It looks like the free version of prediction api allows up to 5MB of trained data per day so I need to split the files: 
* Used split to split the file (60MB) into files of size 1MB. 
split -b 1m X_train.txt

This creates lots of 1MB files labelled xaa, xab, etc. 
Next count the number of lines in the file: wc -l x_train1.txt   Result is 116 lines. 

Ditch the new file and just split off the first 116 lines off both training files using head. Just need a smaller sample file for now. Should ideally shuffle the file first. 

head -116 X_train.txt > x_train1.txt
head -116 y_train.txt > y_train1.txt

So training files are done.

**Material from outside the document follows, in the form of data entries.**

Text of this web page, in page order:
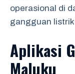
operasional di
gangguan
Aplikasi
Maluku
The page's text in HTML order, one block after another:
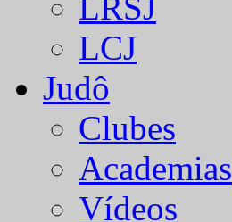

Now get the test files - maybe use 1/4 of this record count. 
head -30 X_test.txt > x_test1.txt
head -30 y_test.txt > y_test1.txt

Copy this into our repo. 

Ran script from cloudacademy which basically concats the data into one file and adds the y data as the first column.  

In [1]:
from itertools import izip
import re

output_file = 'dataset.csv'
input_files = {
    'human_activities/x_train1.txt': 'human_activities/y_train1.txt', 
    'human_activities/x_test1.txt': 'human_activities/y_test1.txt'
}

def getOutputLines(filenames):
    for X,y in filenames.iteritems():
        with open(X) as Xf, open(y) as yf:
            for Xline, yline in izip(Xf, yf):
                Xline = re.sub(' +', ' ', Xline).strip() #remove multiple white spaces and strip
                yield ','.join([yline.strip()] + Xline.split(' ')) + "\n" #concat in csv format
                


with open(output_file, 'w+') as f:
    for newline in getOutputLines(input_files):
        f.writelines(newline)

Next followed the instructions to create a project and a service account on the cloudacademy blog. 
All worked fine. json file downloaded. 
Check git repo for the details of the files. 
* new project created
* prediction api activated for project
* new service account created for project
* json credential file for the service account downloaded locally 
* had to amend part of the code 
    get_api referenced "credentials = client.SignedJwtAssertionCredentials(email, key, scope=scope)" 
    had to replace this with: 
        from oauth2client.service_account import ServiceAccountCredentials
        ....
        credentials = ServiceAccountCredentials.from_json_keyfile_name('Human Interact-672e0199b3c7.json', scope)
* thereafter it worked but I did run it from the command line. 
* note the prediction is based on a single record in a record.csv file. 

In [22]:
import httplib2, argparse, os, sys, json
from oauth2client import tools, file, client
from oauth2client.service_account import ServiceAccountCredentials
from googleapiclient import discovery
from googleapiclient.errors import HttpError

#Project and model configuration
project_id = 'human-interact'
#model_id is something we decide. 
model_id = 'HAR-model'

#activity labels
labels = {
	'1': 'walking', '2': 'walking upstairs', 
	'3': 'walking downstairs', '4': 'sitting', 
	'5': 'standing', '6': 'laying'
}


def main():
	""" Simple logic: train and make prediction
        This caters for the async nature of the call/process. 
        The very first time the train_model will be called async
        The model will be created and when this code is called again
        the make_prediction will have access to and use the existing model
    """
	try:
		make_prediction()
	except HttpError as e: 
		if e.resp.status == 404: #model does not exist
			print("Model does not exist yet.")
			train_model()
			make_prediction()
		else: #real error
			print(e)

def make_prediction():
	""" Use trained model to generate a new prediction """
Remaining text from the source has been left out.